W warszawskim Och-Teatrze Krystyny Jandy znalazł swoje miejsce Szymon Majewski. Showman występuje w monodramie "One mąż show". Majewski przyznaje, że Janda jest legendą aktorską i jest względem niego, jako aktora amatora, surowa w ocenach.

- Pani Krystyna cały czas nie może sobie poradzić z moim ADHD. Ostatnio nawet wpadła na scenę i pokazywała mi, jak się zachowuję, jakbym rapował, chodził do przodu, w tył, w bok, mówię do desek. Niestety, tak jest, bo jestem nadpobudliwy, historia jest dosyć żywa i też na dobrą sprawę może dlatego nie potrzebuję żadnej scenografii i kostiumów, bo ja sam sobie to wszystko - mówi agencji informacyjnej Newseria Lifestyle showman Szymon Majewski.

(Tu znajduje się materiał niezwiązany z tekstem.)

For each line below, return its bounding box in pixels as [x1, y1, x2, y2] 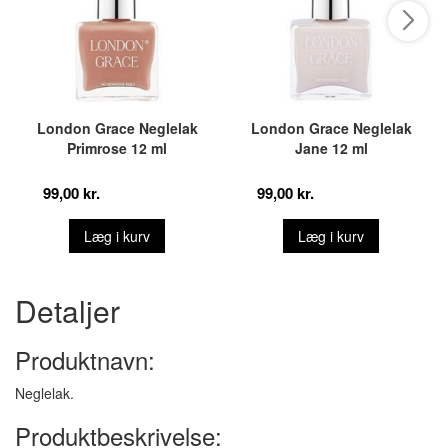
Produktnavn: [15, 342, 155, 377]
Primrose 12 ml [67, 138, 167, 158]
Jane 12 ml [294, 138, 368, 158]
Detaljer [15, 289, 120, 332]
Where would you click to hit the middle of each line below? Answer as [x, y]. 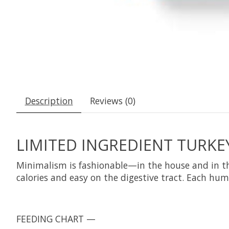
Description [49, 101]
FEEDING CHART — [56, 219]
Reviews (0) [112, 101]
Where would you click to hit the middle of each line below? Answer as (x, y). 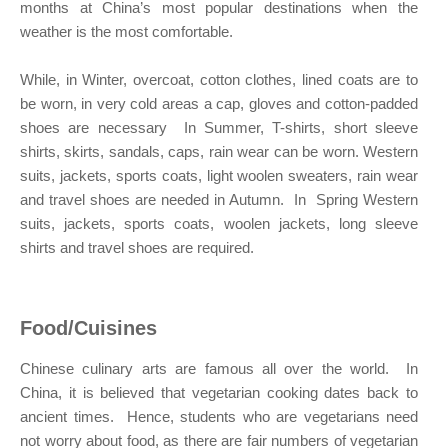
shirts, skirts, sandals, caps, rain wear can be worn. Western (219, 152)
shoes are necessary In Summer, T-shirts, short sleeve (219, 128)
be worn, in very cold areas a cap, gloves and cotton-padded (219, 104)
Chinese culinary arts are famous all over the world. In (219, 369)
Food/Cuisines (88, 328)
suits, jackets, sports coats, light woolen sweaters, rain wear (219, 176)
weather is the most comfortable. (128, 32)
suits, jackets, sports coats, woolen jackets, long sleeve (219, 224)
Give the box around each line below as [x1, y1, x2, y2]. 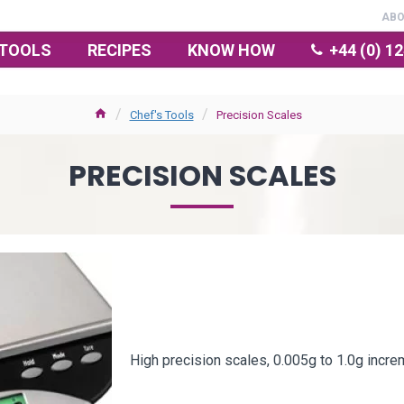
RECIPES [87, 40, 151, 60]
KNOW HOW [188, 40, 275, 60]
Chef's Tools [129, 107, 194, 122]
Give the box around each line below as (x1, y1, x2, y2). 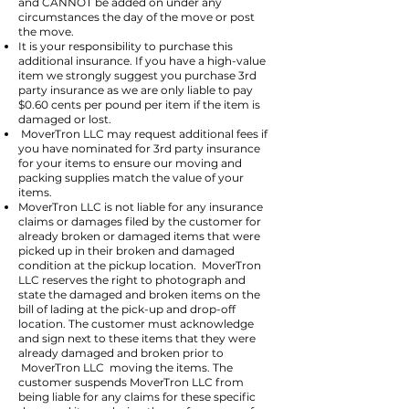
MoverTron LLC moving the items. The (18, 361, 233, 374)
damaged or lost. (18, 112, 111, 126)
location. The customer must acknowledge (18, 317, 254, 330)
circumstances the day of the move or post (18, 10, 255, 24)
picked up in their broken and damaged (18, 244, 235, 257)
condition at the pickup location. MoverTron (18, 258, 261, 272)
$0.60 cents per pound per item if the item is (18, 98, 260, 111)
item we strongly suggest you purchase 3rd (18, 68, 257, 82)

Majewski przyznaje, że Janda jest osobą bardzo krytyczną, pełną surowych uwag względem jego gry. Dziennikarz podkreśla jednak, że ma do czynienia z żywą legendą.

Reklama

- Cały czas powtarzam jej: "Krystyna, zdajesz sobie z tego sprawę, że stoję i mówię do Krystyny Jandy?". Dla mnie to jest trochę trudna sprawa, bo konfrontuję się z legendarną postacią i dlatego może od czasu do czasu jestem rozbiegany i nieskupiony - przyznaje Majewski.

Spektakl "One mąż show" to monodram, który opowiada historię małżeństwa Szymona Majewskiego. Dodatkowo spektakl jest ilustrowany rodzinnymi zdjęciami.

- Nie jestem aktorem, raczej naturszczykiem, więc historia, którą opowiadam jest prawdziwa. To nie jest występ aktorski, to jest bardziej monolog faceta, który naprawdę opowiada o tym, co przeżył, więc to jest jeszcze inne od typowych tekstów do teatru - tłumaczy Majewski.


Chcesz poznać lepiej swoich ulubionych artystów? Poczytaj nasze wywiady, a dowiesz się wielu interesujących rzeczy!

Ciekawi Cię, co w najbliższym czasie trafi na ekrany - zobacz nasze zapowiedzi kinowe!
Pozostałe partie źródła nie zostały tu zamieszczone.